Aka filters, Kernels are  a way to calculate a per-pixel value by summing and weighting neighboring pixels by some amount. Gaussian and Sobel are names of popular kernels with specific weight values. For example, when a Gaussian kernel is applied to an image, it blurs the image.

Kernels have a set size, like 3x3 or 5x5 grid sizes. The weight values can be positive or negative. The center of the kernel represents the current pixel, with nearby pixels represented as one grid row/column over. Each pixel is multiplied by the weight value then summed up. This value is saved for the current pixel, and the next pixel is processed.

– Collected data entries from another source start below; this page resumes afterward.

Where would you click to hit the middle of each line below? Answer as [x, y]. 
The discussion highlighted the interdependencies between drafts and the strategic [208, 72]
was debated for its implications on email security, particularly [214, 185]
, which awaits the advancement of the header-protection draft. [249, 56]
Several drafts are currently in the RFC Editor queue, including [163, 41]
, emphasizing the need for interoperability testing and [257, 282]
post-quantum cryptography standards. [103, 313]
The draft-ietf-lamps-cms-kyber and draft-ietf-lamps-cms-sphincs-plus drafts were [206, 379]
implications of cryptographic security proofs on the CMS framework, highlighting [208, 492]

Bilateral filters use the neighboring pixels and the value of the pixels in the weighting process. This technique apparently has the ability to preserve edges (sharp changes in pixel color, usually a white on black) which most filters tend to blur the most.

Edge Detection

A handy technique for computer vision algorithms, but also leads to making cool effects where objects are outlined like they were inked in a comic. First, an image is blurred only along the horizontal direction, then a differential filter is run (comparing differences between neighboring pixels). Big changes mean an edge! It's that simple.

Tone Mapping

An image is redrawn or rendered with a different luminance (brightness) scaling across the image. Good lighting is so important for a render. Too bright overall and it looks washed out, too dark nothing is seen. The goal is to use contrasts.

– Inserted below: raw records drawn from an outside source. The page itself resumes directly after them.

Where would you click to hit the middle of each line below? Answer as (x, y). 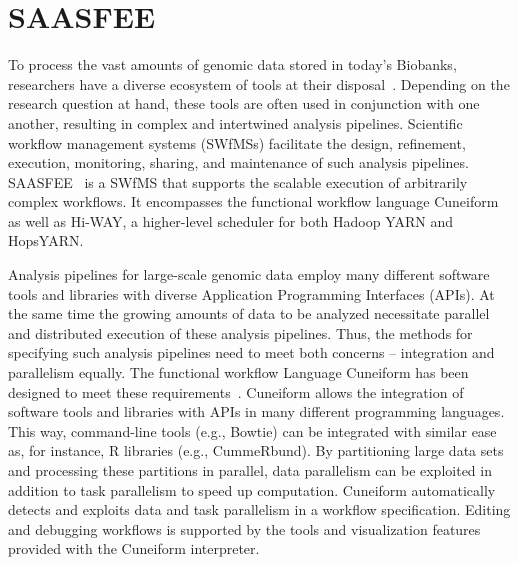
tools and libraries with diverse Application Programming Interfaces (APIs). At (251, 293)
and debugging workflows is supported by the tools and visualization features (244, 528)
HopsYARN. (46, 240)
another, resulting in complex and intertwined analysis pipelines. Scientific (235, 122)
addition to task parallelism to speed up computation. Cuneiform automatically (252, 489)
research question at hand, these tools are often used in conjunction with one (244, 103)
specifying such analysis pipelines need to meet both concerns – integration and (251, 352)
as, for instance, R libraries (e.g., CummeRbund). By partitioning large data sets (256, 450)

Inspired by how human vision adjusts based on the level of light around them, the goal is to remap the lightness of pixels in an image to fit a certain goal, so dark image will be brightened and a bright image will be dimmed while preserving contrasts ideally.

High Dynamic Range

High Dynamic Range (HDR) is

Other Concepts

• Color correction
• Any technique where an image's per pixel color is transformed or altered in some way, like tinted blue

Special Effects

Stencil Buffer

How to use the stencil buffer! Makes like a global rendering mask so you can additionally test fragments against it to see if they should be drawn.

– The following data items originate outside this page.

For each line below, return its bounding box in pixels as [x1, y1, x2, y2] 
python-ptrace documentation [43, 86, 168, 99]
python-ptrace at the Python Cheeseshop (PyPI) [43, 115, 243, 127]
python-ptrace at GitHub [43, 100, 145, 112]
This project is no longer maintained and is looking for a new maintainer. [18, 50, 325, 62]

Unfortunately, writing to the stencil buffer also means writing to the color buffer. By default you can't write to just the stencil buffer. You could output a purely transparent color, but that's inefficient. Better to output a flat color and make sure it's overwritten later, or output a neutral/dark color so it's not noticeable.

Writing to the stencil buffer is similar to writing to the color buffer in that geometry is needed to generate fragments indicating which “pixels” in the stencil buffer will be written to. The difference is it's not programmable like the fragment shader, instead you have a few options to play with.

Basic flow per render/effect:

1. Enable stencil writing
2. Render whatever is creating the stencil mask
3. Disbale stencil writing, enable reading
4. Render object(s) using the values now in the stencil.

At some point you will want to clear the stencil buffer between complete frames.

Use glEnable and glStencilFunc to setup the stencil test before rendering. This tells which comparison to use and gives a hard value (called the reference value) to compare stencil buffer values to. Also pass in a bit mask that is AND with the reference value and the current stencil buffer value before comparing. For example, using equals comparison, a reference value of 1, and a mask of 0xFF results in a stencil mask where only stencil values of 1 are considered passing.

Use glStencilOp to allow updating of the buffer. Tell it what to do when the stencil test fails, if the stencil passes but depth test fails, or both tests pass. There are several options like keep (no change), replace (with the reference value that's also used for the test), increment or decrement by 1, increment or decrement by 1 with wrapping.

Optionally, you can provide a bit mask via glStencilMask that determines which bits are allowed to be written to. Only 1 bits are allowed to be written, 0 bits are write protected. By extension, a mask of 0x00 means writing is effectively turned off regardless op settings.

That's it! It's up to you to figure out how to use it and what to do with the mask.